Toray develops rapid integrated press molding technology for CFRP mobility components

Toray Industries Inc. (Tokyo, Japan) has developed a rapid integrated press molding technology for carbon fiber-reinforced plastic (CFRP) mobility components. This material sandwiches a light, porous short carbon fiber-reinforced foam (CFRF) core (fibers 5-10 millimeters long) with a specially formulated fast cure-type thermoset prepreg.

A combination of process- and material-based innovation, the technology reportedly makes it possible to press mold such components — a car roof, for example — 10 times faster than a conventional autoclave molding setup. Toray obtained findings for this technological advancement under the New Energy and Industrial Technology Development Organization’s (NEDO) Research and Development of Innovative Structural Materials project.

CFRP members typically sandwich urethane foam cores with thermoset prepreg skins. Common applications for these light and rigid structures are large panels for aircraft, automobiles, ships and infrastructure. Some manufacturers have pushed for shorter manufacturing times to optimally bond the core after shaping it to the skin.

Toray confirmed that the skin-core interface did not delaminate and that impact absorption is excellent.

Toray’s new rapid integrated molding technology makes it possible to fabricate large panels in a single shot. Through heat and pressure, the approach simultaneously shapes, thermosets and molds, and bonds the core and skin in the same mold. Ultimately, synchronizing CFRF’s expansion with the prepreg’s curing timing is significantly faster than with conventional processes, Toray reports. The prepreg’s thermoset resin penetrates the porous CFRF to bond the skin and core materials without using adhesives, for a highly reliable bonding structure. Toray’s technology may pave the way for quick production of large CFRP components. 

According to the company, CFRF offers significantly better strength, elastic modulus and impact resistance than conventional core materials. Its low specific gravity range of 0.2 to 0.4 can enhance performance and lighten sandwich structures. Toray demonstrated its concept by using a pressing machine to create a large automotive roof panel (1.2 meters long, 1.2 meters wide and 2.3 millimeters thick) in just five minutes. Core thickness before molding was 1.7 millimeters, and 0.8 millimeter after molding. The company assessed rigidity, coatability, sound insulation properties and other practical aspects for automotive production. In vital drop-weight impact tests, Toray confirmed that the skin-core interface did not delaminate and that impact absorption is excellent.

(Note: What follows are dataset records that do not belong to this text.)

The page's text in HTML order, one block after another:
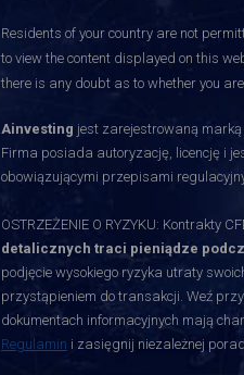
Residents of your country are not
to view the content displayed on this
there is any doubt as to whether you
Ainvesting jest zarejestrowaną marką
Firma posiada autoryzację, licencję i
obowiązującymi przepisami
OSTRZEŻENIE O RYZYKU: Kontrakty
detalicznych traci pieniądze
podjęcie wysokiego ryzyka utraty
przystąpieniem do transakcji. Weź
dokumentach informacyjnych mają
Regulamin i zasięgnij niezależnej
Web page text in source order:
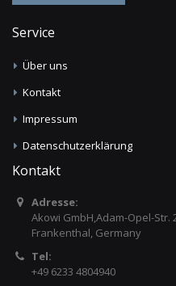
Service
Über uns
Kontakt
Impressum
Datenschutzerklärung
Kontakt
Adresse:
Akowi GmbH,Adam-Opel-Str.
Frankenthal, Germany
Tel:
+49 6233 4804940
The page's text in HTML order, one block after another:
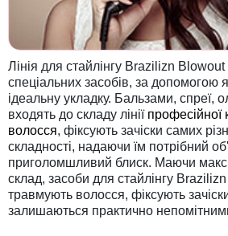
Лінія для стайлінгу Brazilizn
спеціальних засобів, за допомогою
ідеальну укладку. Бальзами, спреї,
входять до складу лінії професійної
волосся, фіксують зачіски самих
складності, надаючи їм потрібний
приголомшливий блиск. Маючи
склад, засоби для стайлінгу
травмують волосся, фіксують
залишаються практично
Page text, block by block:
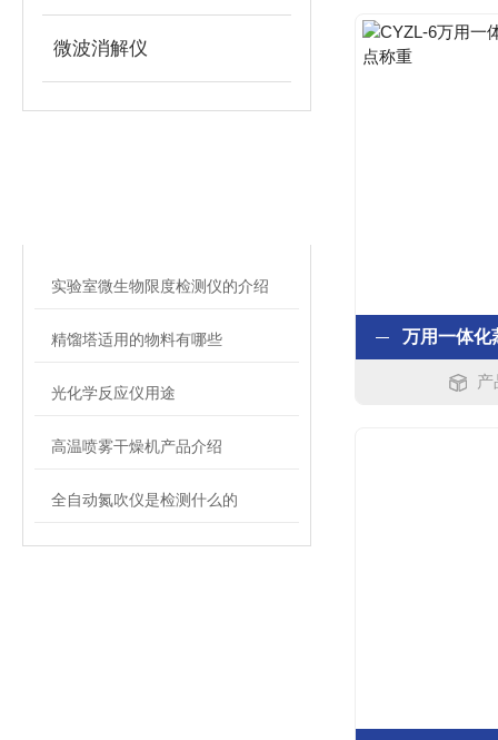
微波消解仪
实验室微生物限度检测仪的介绍
精馏塔适用的物料有哪些
光化学反应仪用途
高温喷雾干燥机产品介绍
全自动氮吹仪是检测什么的
产
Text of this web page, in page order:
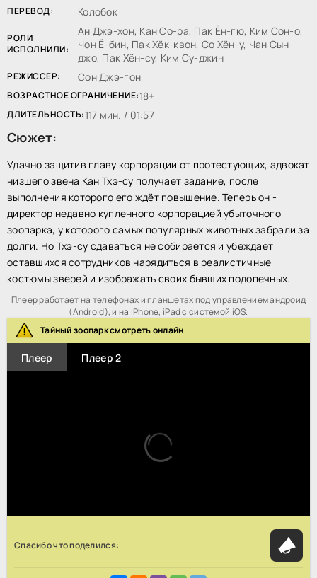
ПЕРЕВОД: Колобок
РОЛИ
ИСПОЛНИЛИ:
Ан Джэ-хон, Кан Со-ра, Пак Ён-гю, Ким Сон-о,
Чон Ё-бин, Пак Хёк-квон, Со Хён-у, Чан Сын-
джо, Пак Хён-су, Ким Су-джин
РЕЖИССЕР: Сон Джэ-гон
ВОЗРАСТНОЕ ОГРАНИЧЕНИЕ:18+
ДЛИТЕЛЬНОСТЬ:117 мин. / 01:57
Сюжет:
Удачно защитив главу корпорации от протестующих, адвокат
низшего звена Кан Тхэ-су получает задание, после
выполнения которого его ждёт повышение. Теперь он -
директор недавно купленного корпорацией убыточного
зоопарка, у которого самых популярных животных забрали за
долги. Но Тхэ-су сдаваться не собирается и убеждает
оставшихся сотрудников нарядиться в реалистичные
костюмы зверей и изображать своих бывших подопечных.
Плеер работает на телефонах и планшетах под управлением андроид
(Android), и на iPhone, iPad с системой iOS.
Тайный зоопарк смотреть онлайн
Плеер Плеер 2
Спасибо что поделился:
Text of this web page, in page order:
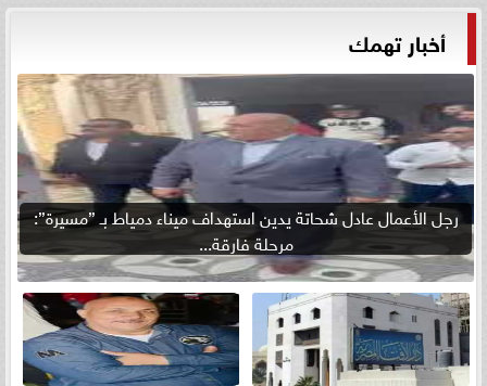
أخبار تهمك
رجل الأعمال عادل شحاتة يدين استهداف ميناء دمياط بـ ”مسيرة”:
مرحلة فارقة...
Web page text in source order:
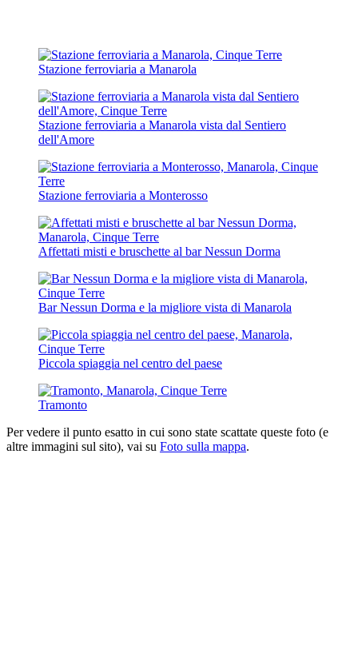
Stazione ferroviaria a Manarola
Stazione ferroviaria a Manarola vista dal Sentiero
dell'Amore
Stazione ferroviaria a Monterosso
Affettati misti e bruschette al bar Nessun Dorma
Bar Nessun Dorma e la migliore vista di Manarola
Piccola spiaggia nel centro del paese
Tramonto
Per vedere il punto esatto in cui sono state scattate queste foto (e
altre immagini sul sito), vai su Foto sulla mappa.
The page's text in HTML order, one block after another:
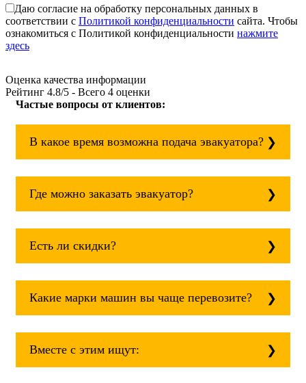
Даю согласие на обработку персональных данных в
соответствии с Политикой конфиденциальности сайта. Чтобы
ознакомиться с Политикой конфиденциальности нажмите
здесь
Оценка качества информации
Рейтинг 4.8/5 - Всего 4 оценки
Частые вопросы от клиентов:
В какое время возможна подача эвакуатора?
время. эвакуатор десногорск всегда рядом!
Где можно заказать эвакуатор?
на любое расстояние звоните
Есть ли скидки?
можно получить дешево и быстро
Какие марки машин вы чаще перевозите?
isuzu;
Вместе с этим ищут:
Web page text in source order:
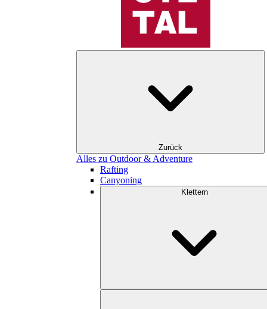
Zurück
Alles zu Outdoor & Adventure
Rafting
Canyoning
Klettern

Generally, Toray says it is looking to replace any panel component that its technology can be applied to, taking advantage of the innovation’s ability to create lightweight parts with high rigidity that also excel in impulsivity, sound and heat insulation. Toray says it will keep pursuing R&D to accelerate the application of this technology to electrified vehicle parts, for which lightness and fast production are vital. The company also looks to cultivate such emerging transportation modalities as urban air mobility (UAM) and drones that benefit from functional, lightweight materials. 

The technology is still in its development stage, but the company aims to commercialize it by 2030, offering a materials-based technology and a process-based technology as a set.